On July 30, 2019, the Bombay High Court called P. Chidambaram, the Union's former Treasury Secretary, and two other bureaucrats, KP, together Krishnan and Ramesh Abhishek over crore damage lawsuits of 10,000 filed by 63 Monde Technologies Rupees and their role in the NSEL default crisis. The Bombay Supreme Court accepted the request and allowed 63 Moons to sue Chidambaram and the others.
Following the vision of the then Prime Minister to create a nationwide single market for manufactured and agricultural products, NSEL (National Spot Exchange Limited) was conceived in 2004. According to the government's economic surveys from 2003-2006, three consecutive survey years were also recommended building an integrated market for agricultural products at the national level, as well as the planning commission, which was aware of the advantages of the spot markets. This was followed by the Rangarajan Committee, which was also looking for a national spot market.
At the invitation of the Ministry of Consumer Affairs (MCA), the Multi Commodities Exchange Ltd. (MCX), which was formerly a sister company of NSEL, submitted a project report to create a nationwide spot market for raw materials. NSEL was incorporated on May 18, 2005 as a company under the Companies Act of 1956, with its registered office in the state of Maharashtra. NSEL was founded by MCX and the nominees of FTIL.
In light of regulatory concerns among regulated commodity exchanges that hold stakes in cash exchanges, MCX and Nominees' interests were transferred and consolidated later in 2005 with FTIL. On June 5, 2007, NSEL was approved as a Spot Exchange by the Department of Consumer Affairs (DCA). National Spot Exchange Limited (NSEL) began live trading on October 15, 2008 and was the country's first commodity spot exchange. Within a few years, up to six state governments granted licenses to NSEL based on the model law of the Agricultural Produce Market Committees (APMC), because their own APMCs changed the poor farmers mostly at short notice. NSEL turned out to be a boon to such farmers as they could now sell their products at competitive prices and make better profits.

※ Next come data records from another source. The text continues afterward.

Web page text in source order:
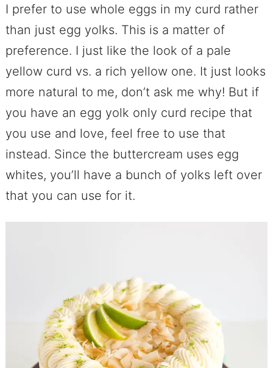
I prefer to use whole eggs in my curd rather
than just egg yolks. This is a matter of
preference. I just like the look of a pale
yellow curd vs. a rich yellow one. It just looks
more natural to me, don’t ask me why! But if
you have an egg yolk only curd recipe that
you use and love, feel free to use that
instead. Since the buttercream uses egg
whites, you’ll have a bunch of yolks left over
that you can use for it.
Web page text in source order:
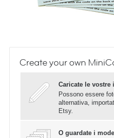
Create your own
Caricate le vostre
Possono essere
alternativa,
Etsy.
O guardate i
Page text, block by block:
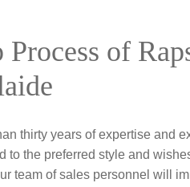
Process of
thirty years of expertise and
to the preferred style and
team of sales personnel will
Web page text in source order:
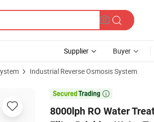
Supplier Buyer
Industrial Reverse Osmosis System

8000lph RO Water
Treatment System
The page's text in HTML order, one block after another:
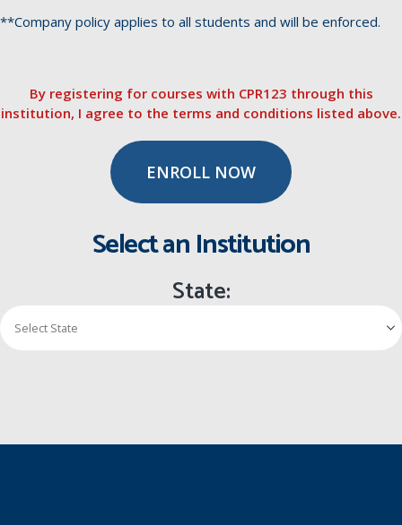
**Company policy applies to all students and will be enforced.
By registering for courses with CPR123 through this
institution, I agree to the terms and conditions listed above.
ENROLL NOW
Select an Institution
State:
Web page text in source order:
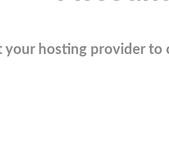
your hosting provider

The exchange was sponsored by the National Agricultural Cooperative Marketing Federation of India (NAFED). In August 2011, FMC was named “Designated Agency” to fill the regulatory vacuum on the commodities market. A series of bizarre actions by the FMC frightened the market and as a result, NSEL had to cease trading in all contracts on July 31, 2013.
EOW Mumbai Police Action
The Mumbai Police Department's EOW (Economic Offenses) Wing is currently investigating this crisis and the Mumbai Police Department has carried out various raids. On October 9, 2013, Amit Mukherjee, Vice President (Business Development) of NSEL, was arrested by EOW police in Mumbai, the first arrest in the payments crisis. A day later, on October 10, 2013, the Mumbai Police Department EOW arrested Jai Bahukhandi, former NSEL deputy vice-president. Former CEO and General Manager, Mr. Anjani Sinha, was arrested a week later, on October 17, 2013. The EOW has since enacted the MPID (Maharashtra Protection of Investors Deposit) Act, according to which it sells property and assets of the accused for the interests of investors. Mr. Nilesh Patel of NK Proteins Ltd., NSEL's largest borrower, was arrested on October 22, 2013 and subsequently released on bail. Mr. Surinder Gupta of PD Agroprocessors was arrested by EOW on March 5, 2014.
The EOW also arrested Rajesh Mehta of Swastik Overseas Ahmedabad, who was one of the borrowers on April 1, 2014. On January 6, 2014, the EOW of the Mumbai Criminal Police filed its first indictment sheet related to the NSEL payments crisis. The indictment mentions the names of the following five defendants:
- Amit Mukherjee (former Vice President for Business Development at NSEL)
- Jay Bahukhandi (former AVP at NSEL)
- Anjani Sinha (former boss) Executive of NSEL)
- Nilesh Patel (MD of NK Proteins)
- Arunkumar Sharma (Promoter and Director of Lotus Refineries)
In October 2013, EOW registered a case under the MPID Act in the NSEL case. In doing so, EOW appended the properties of defaulters near Rs. 4,500 crore across the country and the MPID court initiated proceedings to liquidate them to reclaim depositors' fees. The ED has attached properties from defaulters worth around Rs. 800 crores in the NSEL case.
The EOW arrested debtors Nilesh Patel (NK Proteins), Arun Sharma (Lotus Refineries), Surinder Gupta (PD Agro) and Indrajit Namdhari (Namdhari Foods). On August 11, 2014, the EOW arrested the following officers from six defaulting companies on NSEL:
- Kailash Aggarwal (Ark Imports)
- Narayanam Nageswara Rao (NCS Sugar)
- BVH Prasad (Juggernaut) projects)
- Varun Gupta (Vimladevi Agrotech)
- Chandra Mohan Singhal (Vimladevi Agrotech)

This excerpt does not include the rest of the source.